Furthermore, in the above-mentioned conventional configuration, since it is necessary to provide a discharging resistor for each storage battery, the configuration of the circuit of the assembly battery system becomes complicated, and the size is increased. Therefore, there is a problem that the cost of the battery assembly system is increased.
Furthermore, since the SOC is equalized by discharging the storage battery having high SOC so as to become the same SOC as that of the storage battery having the minimum SOC, it is necessary to discharge a large amount of electricity with respect to the battery assembly as a whole. Therefore, there is a problem that an energy loss is large.
Furthermore, in the method for bypassing the discharging current during charging, the period in which a discharger can be driven is limited, and it is necessary to provide a large size discharger capable of flowing the discharge current of 1/50 C or more. The capacity of the discharging storage battery is about 10 Ah and in this case, the discharging current becomes 0.5 amperes (A) or more. Therefore, there is a problem that the discharging current of the discharger becomes larger, and it is necessary to provide a large-size current element in order to turn a large current ON/OFF.
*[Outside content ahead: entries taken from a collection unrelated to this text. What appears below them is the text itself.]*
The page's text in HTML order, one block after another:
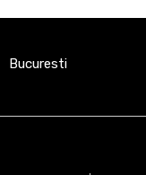
Bucuresti
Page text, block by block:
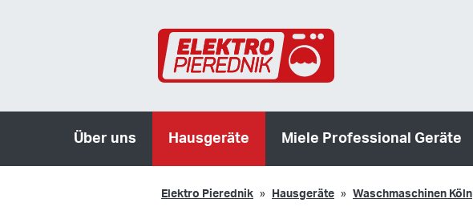
Über uns Hausgeräte Miele Professional Geräte
Elektro Pierednik Hausgeräte Waschmaschinen Köln
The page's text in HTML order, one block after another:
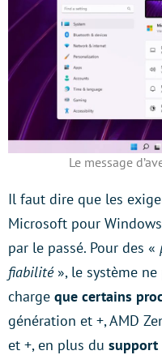
Le message
Il faut dire que les
Microsoft pour
par le passé. Pour des «
fiabilité », le système ne
charge que certains
génération et +, AMD
et +, en plus du support
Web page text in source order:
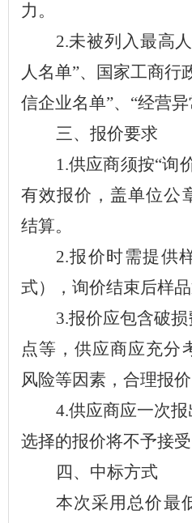
力。
2.未被列入最高
人名单”、国家工商行
信企业名单”、“经营异
三、报价要求
1.供应商须按“询
有效报价，盖单位公
结算。
2.报价时需提供
式）
，询价结束后样品
3.报价应包含破
点等，供应商应充分
风险等因素，合理报价
4.供应商应一次
选择的报价将不予接受
四、中标方式
本次采用总价最
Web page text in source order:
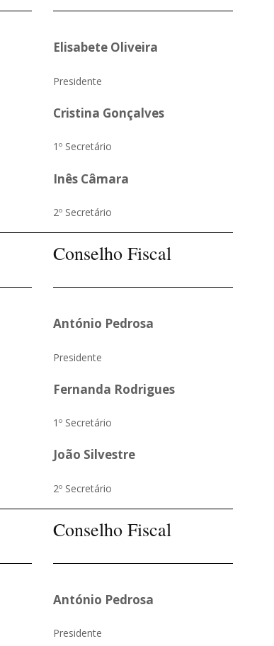
Elisabete Oliveira
Presidente
Cristina Gonçalves
1º Secretário
Inês Câmara
2º Secretário
Conselho Fiscal
António Pedrosa
Presidente
Fernanda Rodrigues
1º Secretário
João Silvestre
2º Secretário
Conselho Fiscal
António Pedrosa
Presidente
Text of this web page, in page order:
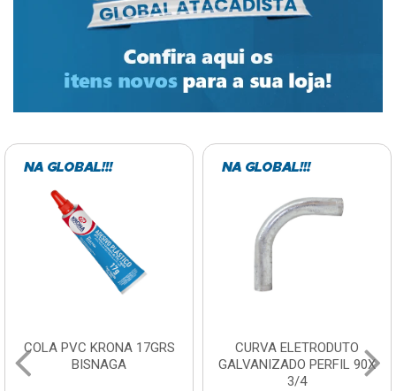
COLA PVC KRONA 17GRS
BISNAGA
CURVA ELETRODUTO
GALVANIZADO PERFIL 90X
3/4
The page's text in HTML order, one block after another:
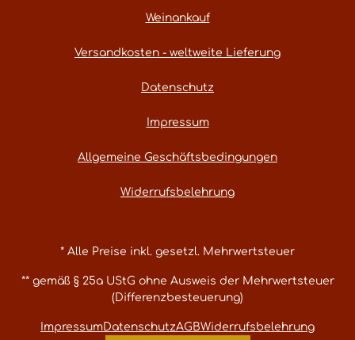
Weinankauf
Versandkosten - weltweite Lieferung
Datenschutz
Impressum
Allgemeine Geschäftsbedingungen
Widerrufsbelehrung
* Alle Preise inkl. gesetzl. Mehrwertsteuer
** gemäß § 25a UStG ohne Ausweis der Mehrwertsteuer
(Differenzbesteuerung)
ImpressumDatenschutzAGBWiderrufsbelehrung
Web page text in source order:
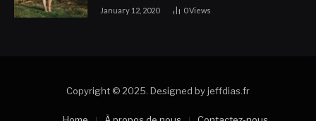
January 12, 2020 0Views
Copyright © 2025. Designed by jeffdias.fr
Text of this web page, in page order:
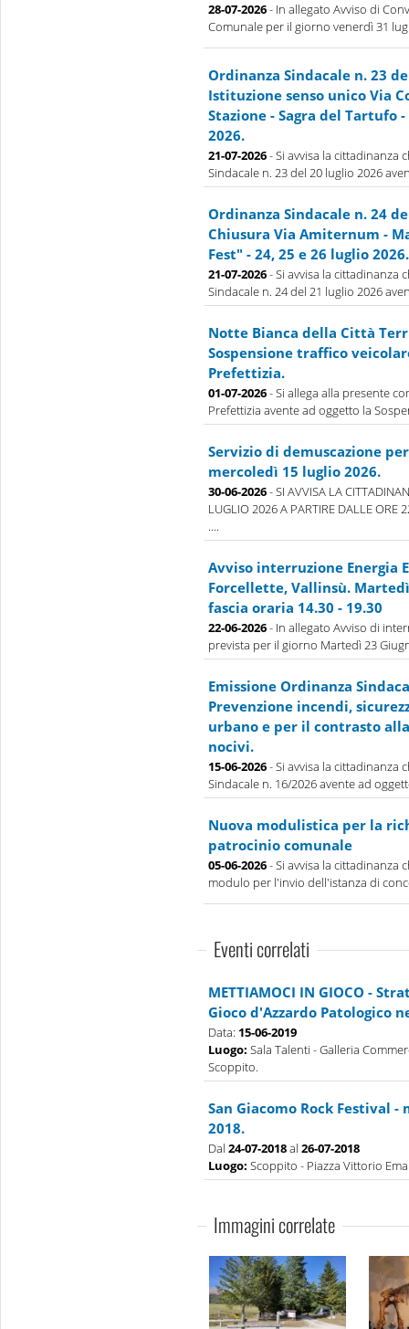
28-07-2026- In allegato Avviso di
Comunale per il giorno venerdì 31
Ordinanza Sindacale n. 23
Istituzione senso unico Via
Stazione - Sagra del Tartufo
2026.
21-07-2026- Si avvisa la cittadinanza
Sindacale n. 23 del 20 luglio 2026
Ordinanza Sindacale n. 24
Chiusura Via Amiternum -
Fest" - 24, 25 e 26 luglio 2026.
21-07-2026- Si avvisa la cittadinanza
Sindacale n. 24 del 21 luglio 2026
Notte Bianca della Città
Sospensione traffico
Prefettizia.
01-07-2026- Si allega alla presente
Prefettizia avente ad oggetto la
Servizio di demuscazione
mercoledì 15 luglio 2026.
30-06-2026- SI AVVISA LA
LUGLIO 2026 A PARTIRE DALLE ORE
....
Avviso interruzione Energia
Forcellette, Vallinsù.
fascia oraria 14.30 - 19.30
22-06-2026- In allegato Avviso di
prevista per il giorno Martedì 23
Emissione Ordinanza
Prevenzione incendi,
urbano e per il contrasto
nocivi.
15-06-2026- Si avvisa la cittadinanza
Sindacale n. 16/2026 avente ad
Nuova modulistica per la
patrocinio comunale
05-06-2026- Si avvisa la cittadinanza
modulo per l'invio dell'istanza di
Eventi correlati
METTIAMOCI IN GIOCO -
Gioco d'Azzardo Patologico
Data: 15-06-2019
Luogo: Sala Talenti - Galleria
Scoppito.
San Giacomo Rock Festival
2018.
Dal 24-07-2018al 26-07-2018
Luogo: Scoppito - Piazza Vittorio
Immagini correlate
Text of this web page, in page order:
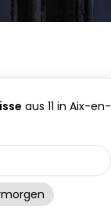
aus 11 in Aix-en-

Furthermore, in the method of discharging the storage battery having high terminal voltage by connecting a resister, and opening the connection when the voltage is the same, it is necessary to repeat turning the discharge ON/OFF many times so that the SOC becomes the same. Therefore, there is a problem that it takes a long time to equalize the SOC.
Furthermore, in the conventional configuration, if the electric motor vehicle system parks for a long time, a part of the storage batteries self-discharge. As a result, there is a problem that if the other batteries are discharged so as to be adjusted to the storage battery that is largely self-discharged, the other batteries are subjected to deep discharge, making it difficult to equalize the SOC.
Furthermore, a deteriorated storage battery in the short-circuit mode may be one of the causes for expanding the variations of the SOC. When the deterioration of the storage battery advances, the variation of the SOC is expanded at higher speed than at the speed of the ability of the SOC equalization circuit. Although the method for detecting the deteriorated battery due to the variations of the terminal voltage of the storage battery has been proposed, the variations of the terminal voltage are reduced by such a current by-pass circuit and the deteriorated battery cannot be detected until the deterioration is quite advanced. Therefore, there is a problem that it is difficult to secure the battery assembly system.
It is an object of the present invention to provide a battery assembly system capable of equalizing the SOC of the battery assembly by a simple configuration and an electric motor vehicle system using the same.